Here's the link: http://www.600rr.net/vb/showthread.php?t=282980

Bike stats:
2005 cbr600rr
Just under 13k kms
Yoshi exhaust slip on

It seemed to go away for a little bit but I have narrowed when it acts like this.

1. While warming up the bike is fine
2. Once up around 180F + it starts to cough/misfire? at idle and below around 2-2.5k revs --> revs sit around 1500 but drop to around 1200 and back up pretty quick, sounds kind of like purrrrrrrrcoughpurrrrrcoughpurrrcoughcoughpurrrrrrcoughcoughpurrrrcough
3. Once I am passed 2.5-3k revs the bike sings awesomely and has no issues whatsoever up to 14k revs - haven't had it past that
4. It doesn't stall or cut out at all
5. Acceleration from stop is rough as well due to low revs

There is also a consistent ticking sound that increases speed as revs increase and it sounds like it is coming from right side of engine.
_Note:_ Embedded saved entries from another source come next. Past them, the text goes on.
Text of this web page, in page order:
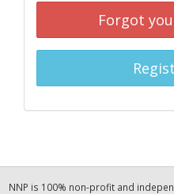
Forgot
NNP is 100% non-profit and
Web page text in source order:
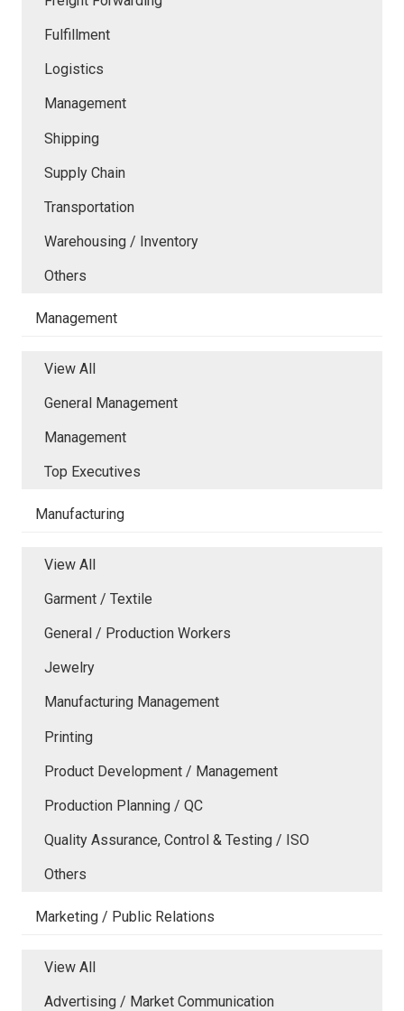
Fulfillment
Logistics
Management
Shipping
Supply Chain
Transportation
Warehousing / Inventory
Others
Management
View All
General Management
Management
Top Executives
Manufacturing
View All
Garment / Textile
General / Production Workers
Jewelry
Manufacturing Management
Printing
Product Development / Management
Production Planning / QC
Quality Assurance, Control & Testing / ISO
Others
Marketing / Public Relations
View All
Advertising / Market Communication
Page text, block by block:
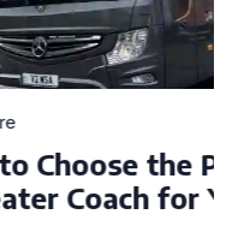
Perfect
for Your
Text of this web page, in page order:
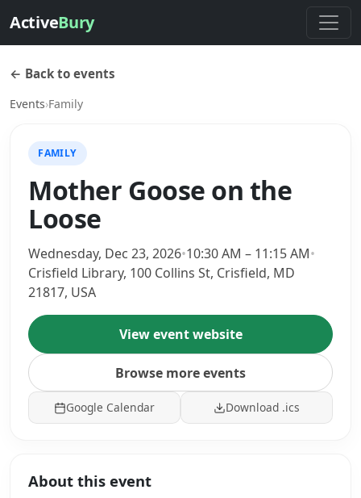
ActiveBury
← Back to events
Events›Family
FAMILY
Mother Goose on the
Loose
Wednesday, Dec 23, 2026•10:30 AM – 11:15 AM•
Crisfield Library, 100 Collins St, Crisfield, MD
21817, USA
View event website
Browse more events
Google Calendar Download .ics
About this event
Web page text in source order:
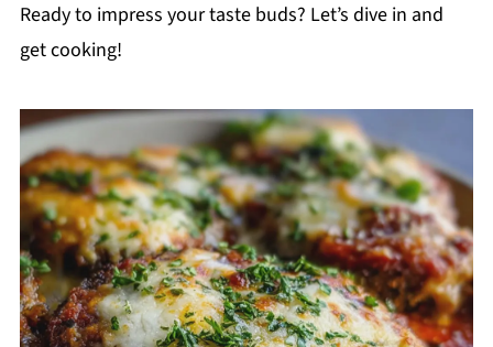
Ready to impress your taste buds? Let’s dive in and
get cooking!
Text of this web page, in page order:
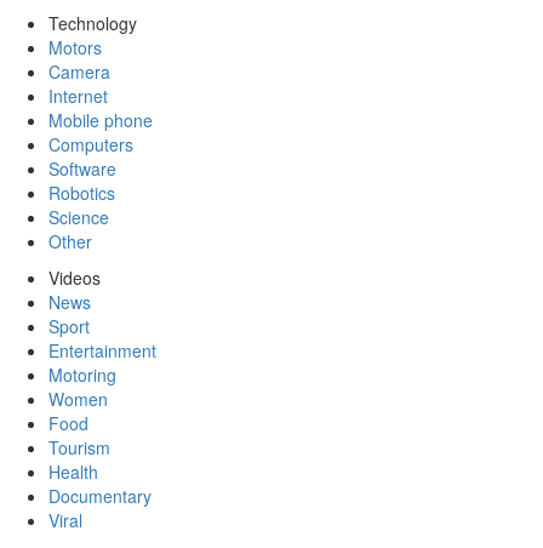
Technology
Motors
Camera
Internet
Mobile phone
Computers
Software
Robotics
Science
Other
Videos
News
Sport
Entertainment
Motoring
Women
Food
Tourism
Health
Documentary
Viral
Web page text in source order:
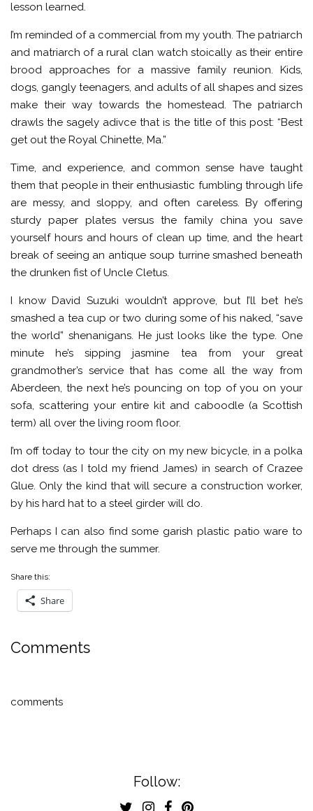
lesson learned.
I’m reminded of a commercial from my youth. The patriarch
and matriarch of a rural clan watch stoically as their entire
brood approaches for a massive family reunion. Kids,
dogs, gangly teenagers, and adults of all shapes and sizes
make their way towards the homestead. The patriarch
drawls the sagely adivce that is the title of this post: “Best
get out the Royal Chinette, Ma.”
Time, and experience, and common sense have taught
them that people in their enthusiastic fumbling through life
are messy, and sloppy, and often careless. By offering
sturdy paper plates versus the family china you save
yourself hours and hours of clean up time, and the heart
break of seeing an antique soup turrine smashed beneath
the drunken fist of Uncle Cletus.
I know David Suzuki wouldn’t approve, but I’ll bet he’s
smashed a tea cup or two during some of his naked, “save
the world” shenanigans. He just looks like the type. One
minute he’s sipping jasmine tea from your great
grandmother’s service that has come all the way from
Aberdeen, the next he’s pouncing on top of you on your
sofa, scattering your entire kit and caboodle (a Scottish
term) all over the living room floor.
I’m off today to tour the city on my new bicycle, in a polka
dot dress (as I told my friend James) in search of Crazee
Glue. Only the kind that will secure a construction worker,
by his hard hat to a steel girder will do.
Perhaps I can also find some garish plastic patio ware to
serve me through the summer.
Share this:
Share
Comments
comments
Follow:
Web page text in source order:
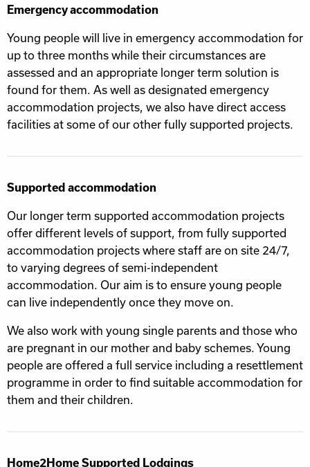
Emergency accommodation
Young people will live in emergency accommodation for
up to three months while their circumstances are
assessed and an appropriate longer term solution is
found for them. As well as designated emergency
accommodation projects, we also have direct access
facilities at some of our other fully supported projects.
Supported accommodation
Our longer term supported accommodation projects
offer different levels of support, from fully supported
accommodation projects where staff are on site 24/7,
to varying degrees of semi-independent
accommodation. Our aim is to ensure young people
can live independently once they move on.
We also work with young single parents and those who
are pregnant in our mother and baby schemes. Young
people are offered a full service including a resettlement
programme in order to find suitable accommodation for
them and their children.
Home2Home Supported Lodgings
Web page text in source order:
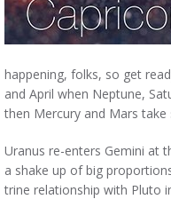
happening, folks, so get
and April when Neptune,
then Mercury and Mars take
Uranus re-enters Gemini at
a shake up of big
trine relationship with Pluto
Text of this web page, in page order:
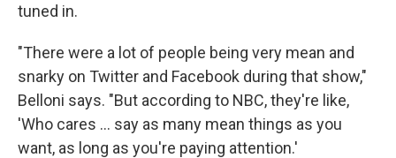
tuned in.
"There were a lot of people being very mean and
snarky on Twitter and Facebook during that show,"
Belloni says. "But according to NBC, they're like,
'Who cares ... say as many mean things as you
want, as long as you're paying attention.'
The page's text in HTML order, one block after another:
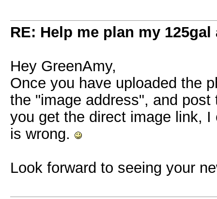
RE: Help me plan my
Hey GreenAmy,
Once you have uploaded the
the "image address", and
you get the direct image link,
is wrong.
Look forward to seeing your
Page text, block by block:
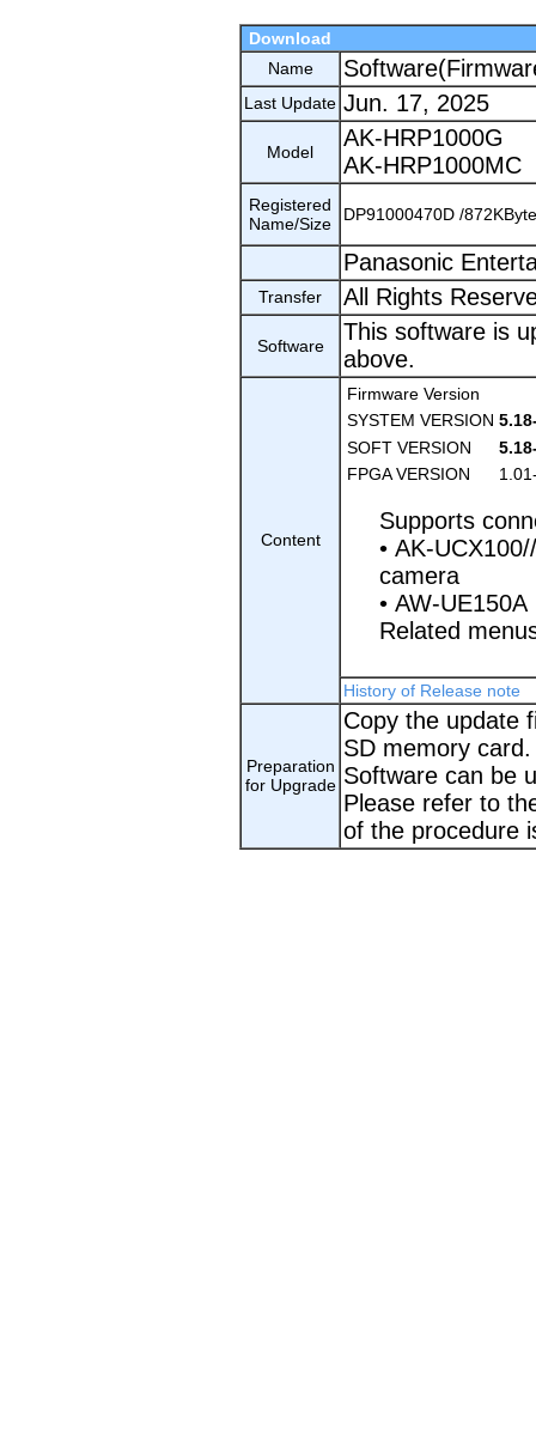
Download
Name
Last Update Jun. 17, 2025
Model
AK-HRP1000G
AK-HRP1000MC
Registered
Name/Size
DP91000470D /
Panasonic
Transfer All Rights
Software
This software is
above.
Content
Firmware Version
SYSTEM VERSION
SOFT VERSION
FPGA VERSION
Supports
• AK-
camera
• AW-
Related
History of Release note
Preparation
for Upgrade
Copy the update
SD memory card.
Software can be
Please refer to
of the procedure
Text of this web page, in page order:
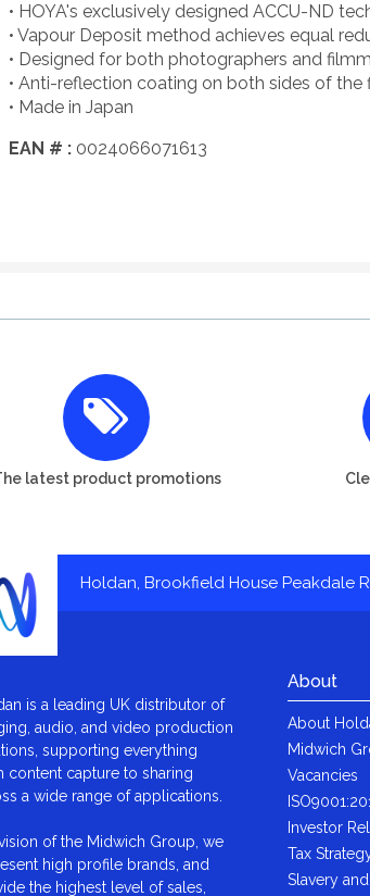
• HOYA's exclusively designed ACCU-ND
• Vapour Deposit method achieves equal
• Designed for both photographers and
• Anti-reflection coating on both sides of the
• Made in Japan
EAN # : 0024066071613
latest product promotions
Holdan, Brookfield House Peakdale
is a leading UK distributor of
audio, and video production
supporting everything
content capture to sharing
a wide range of applications.
of the Midwich Group, we
high profile brands, and
the highest level of sales,
About
About
Midwich
Vacancies
Investor
Tax
Slavery
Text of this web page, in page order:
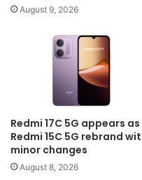
August 9, 2026
Redmi 17C 5G appears as
Redmi 15C 5G rebrand
minor changes
August 8, 2026
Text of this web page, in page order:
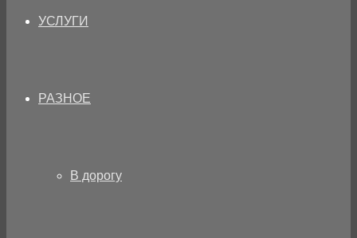
УСЛУГИ
РАЗНОЕ
В дорогу
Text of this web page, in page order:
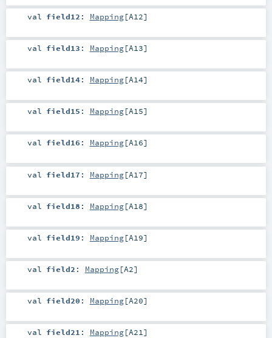
val field12 : Mapping[A12]
val field13 : Mapping[A13]
val field14: Mapping[A14]
val field15 : Mapping[A15]
val field16 : Mapping[A16]
val field17 : Mapping[A17]
val field18 : Mapping[A18]
val field19 : Mapping[A19]
val field2 : Mapping[A2]
val field20 : Mapping[A20]
val field21 : Mapping[A21 ]
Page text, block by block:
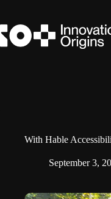
content
With Hable
September 3,
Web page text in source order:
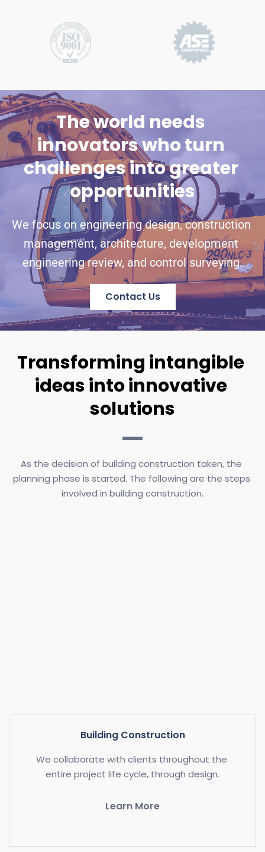
The world needs
innovators who turn
challenges into greater
opportunities
We focus on engineering design, construction
management, architecture, development
engineering review, and control surveying.
Contact Us
Transforming intangible
ideas into innovative
solutions
As the decision of building construction taken, the
planning phase is started. The following are the steps
involved in building construction.
Building Construction
We collaborate with clients throughout the
entire project life cycle, through design.
Learn More
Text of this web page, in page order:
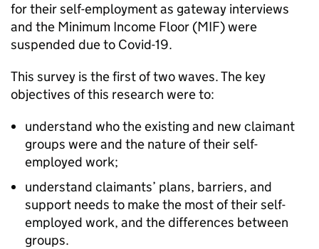
for their self-employment as gateway interviews
and the Minimum Income Floor (MIF) were
suspended due to Covid-19.
This survey is the first of two waves. The key
objectives of this research were to:
understand who the existing and new claimant
groups were and the nature of their self-
employed work;
understand claimants’ plans, barriers, and
support needs to make the most of their self-
employed work, and the differences between
groups.

Is that the CCT needing to be checked or should I be concerned about valve adjustments?

Things I think I can rule out are fuel lines, pump, filter, probably not sparkies or timing? I assume this because the bike is running fine at higher revs and I would think I would get similar symptoms throughout revs if these were an issue.

Could it be ICS, TPS, fuel/air mixture? I will be tearing the bike down soon as I'm getting new fairings from auctmarts and want to pull plugs, test some wiring and replace air filter.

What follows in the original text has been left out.